O jovem cientista franziu as sobrancelhas.
— Já viste? Tens a certeza?
— Tenho, sim! Vi-os aqui, com estes olhos que Deus me deu! Foi num dia de tempestade...
O cientista meneou a cabeça.
— O que faz a crença! Até vêem o que não existe!
O pastor empertigou-se.
— Juro que vi!
O seu interlocutor olhou-o bem nos olhos; e sentindo que era forte demais a convicção do pastor para a rebater com palavras, resolveu ser mais concreto.
— Ouve? Amanhã virei aqui tomar banho.
O pastor olhou-o como se estivesse na presença de um louco. E gritou quase:
— Morrereis, senhor! O monstro chavelhudo virá agarrar-vos, levando-vos para o fundo do mar! Depois… talvez encontrareis a moura encantada!
O cientista voltou a sorrir.
— A moura? Qual moura?
— A que a fada da Serra levou para o mar, roubando-a aos Lusitanos!
O jovem cientista mostrou-se interessado.
— Conta lá essa história.
— Não sei mais nada, senhor. Só sei que ela queria casar com um cristão. Mas mataram o homem, e a ela levaram-na por esta lagoa dentro.
O cientista achou melhor não contrariar opinião tão segura; retorquiu apenas, fingindo um ar contristado:
— Pobre moura! Nunca mais sairá, então, do fundo do mar?
— Sim, meu senhor. E que Deus nos livre disso!
— Porquê?
— Porque a moura só será desencantada quando um guerreiro da sua raça e da sua fé tenha a coragem de vir libertá-la. E nós não queremos mouros por aqui!
— Nesse caso... a moura ficará para sempre no fundo do mar.
— Assim penso, meu senhor. E agora vou ao meu trabalho. Fique com Deus!
O cientista acenou com a mão ao pastor, e ficou-se a olhá-lo enquanto ele se afastava.
Começava o Sol a descer no horizonte e já os pastores se retiravam com o gado, a caminho dos abrigos. A serra parecia envolvida por luminosidade estranha. Ouvia-se ao longe o tilintar dos chocalhos, quebrando o silêncio.

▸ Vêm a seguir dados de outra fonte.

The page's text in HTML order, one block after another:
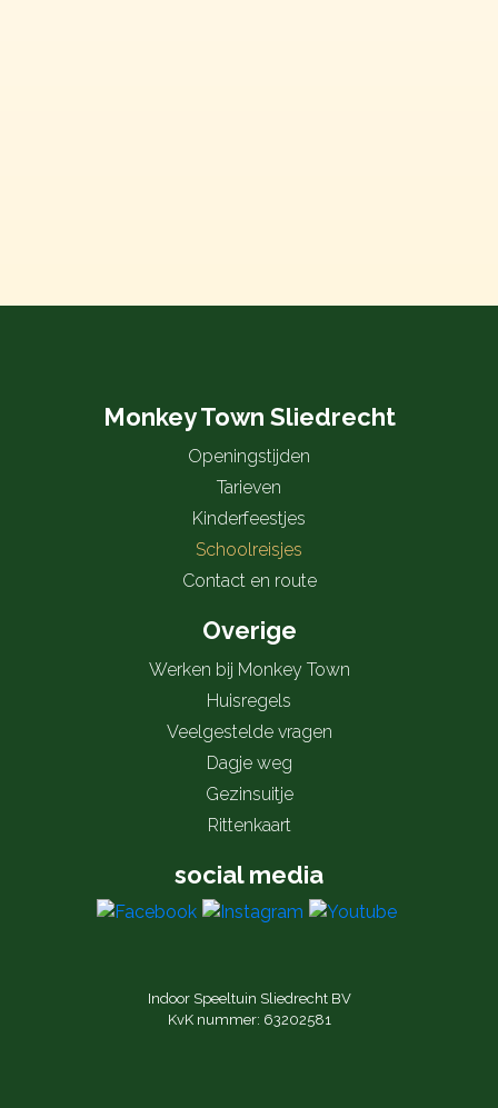
Monkey Town Sliedrecht
Openingstijden
Tarieven
Kinderfeestjes
Schoolreisjes
Contact en route
Overige
Werken bij Monkey Town
Huisregels
Veelgestelde vragen
Dagje weg
Gezinsuitje
Rittenkaart
social media
Indoor Speeltuin Sliedrecht BV
KvK nummer: 63202581
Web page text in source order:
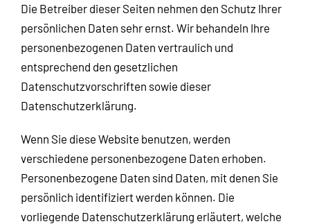
Die Betreiber dieser Seiten nehmen den Schutz Ihrer
persönlichen Daten sehr ernst. Wir behandeln Ihre
personenbezogenen Daten vertraulich und
entsprechend den gesetzlichen
Datenschutzvorschriften sowie dieser
Datenschutzerklärung.
Wenn Sie diese Website benutzen, werden
verschiedene personenbezogene Daten erhoben.
Personenbezogene Daten sind Daten, mit denen Sie
persönlich identifiziert werden können. Die
vorliegende Datenschutzerklärung erläutert, welche
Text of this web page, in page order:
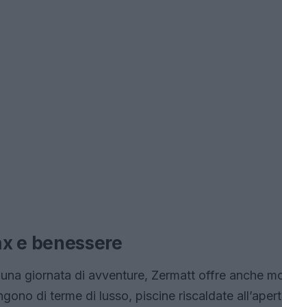
e benessere
giornata di avventure, Zermatt offre anche
di terme di lusso, piscine riscaldate
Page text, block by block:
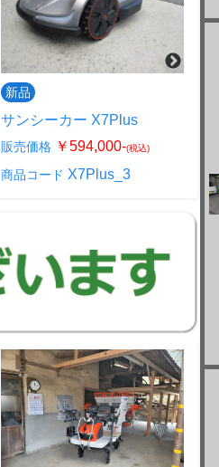
新品
サンシーカー X7Plus
販売価格 ￥594,000-(税込)
商品コード X7Plus_3
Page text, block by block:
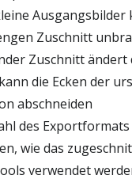
Ausgangsbilder
Zuschnitt
Zuschnitt ändert
die Ecken der
abschneiden
des
wie das
verwendet
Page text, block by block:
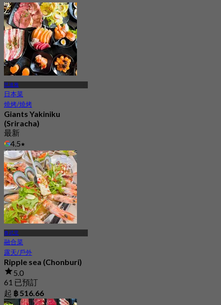
芭達雅
日本菜
燒烤/燒烤
Giants Yakiniku
(Sriracha)
最新
4.5
起฿ 499
春武里
融合菜
露天/戶外
Ripple sea (Chonburi)
5.0
61 已預訂
起 ฿ 516.66
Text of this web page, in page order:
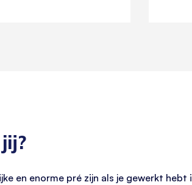
en enorme pré zijn als je gewerkt
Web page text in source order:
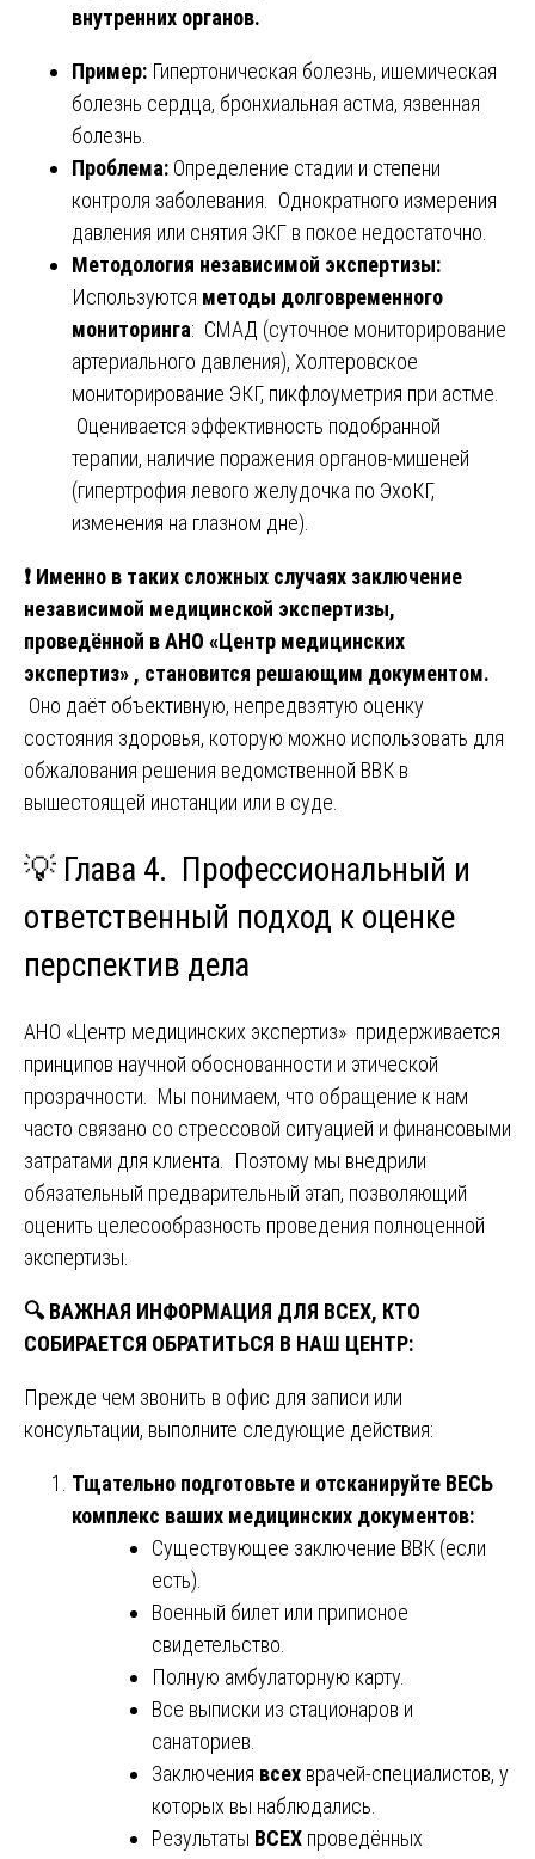
внутренних органов.
Пример: Гипертоническая болезнь, ишемическая
болезнь сердца, бронхиальная астма, язвенная
болезнь.
Проблема: Определение стадии и степени
контроля заболевания. Однократного измерения
давления или снятия ЭКГ в покое недостаточно.
Методология независимой экспертизы:
Используются методы долговременного
мониторинга: СМАД (суточное мониторирование
артериального давления), Холтеровское
мониторирование ЭКГ, пикфлоуметрия при астме.
Оценивается эффективность подобранной
терапии, наличие поражения органов-мишеней
(гипертрофия левого желудочка по ЭхоКГ,
изменения на глазном дне).
❗ Именно в таких сложных случаях заключение
независимой медицинской экспертизы,
проведённой в АНО «Центр медицинских
экспертиз» , становится решающим документом.
Оно даёт объективную, непредвзятую оценку
состояния здоровья, которую можно использовать для
обжалования решения ведомственной ВВК в
вышестоящей инстанции или в суде.
💡 Глава 4. Профессиональный и
ответственный подход к оценке
перспектив дела
АНО «Центр медицинских экспертиз» придерживается
принципов научной обоснованности и этической
прозрачности. Мы понимаем, что обращение к нам
часто связано со стрессовой ситуацией и финансовыми
затратами для клиента. Поэтому мы внедрили
обязательный предварительный этап, позволяющий
оценить целесообразность проведения полноценной
экспертизы.
🔍ВАЖНАЯ ИНФОРМАЦИЯ ДЛЯ ВСЕХ, КТО
СОБИРАЕТСЯ ОБРАТИТЬСЯ В НАШ ЦЕНТР:
Прежде чем звонить в офис для записи или
консультации, выполните следующие действия:
Тщательно подготовьте и отсканируйте ВЕСЬ
комплекс ваших медицинских документов:
Существующее заключение ВВК (если
есть).
Военный билет или приписное
свидетельство.
Полную амбулаторную карту.
Все выписки из стационаров и
санаториев.
Заключения всех врачей-специалистов, у
которых вы наблюдались.
Результаты ВСЕХ проведённых
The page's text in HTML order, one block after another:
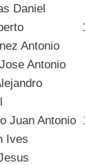
Jose
Juan

Coberto com o seu amplo capote, pois começava a esfriar, o jovem cientista ficara pensativo, olhando uma vez mais a sumptuosa e bela lagoa Escura. O que ouvira da boca de um pastor à hora da merenda fazia-o sorrir. Meditava na ingenuidade dessa gente, tão sã de corpo como de alma.
De súbito, uma erva seca estalou no chão. Ergueu o olhar e viu uma bonita rapariga de expressão amedrontada, caminhando a medo para a lagoa. O seu olhar de brilho intenso estava pousado nas águas, a que o cair da tarde dava aspecto ainda mais sombrio. Tão embevecida estava, que nem reparou na presença de mais alguém. Os seus lábios carnudos e sadios murmuraram, de leve, uma espécie de oração bastante estranha. Levantou o olhar ao céu. Só então descobriu que não estava só. A sua expressão mudou. Não conseguiu abafar um grito. E dispunha-se a fugir, quando o cientista a agarrou pela manga da blusa.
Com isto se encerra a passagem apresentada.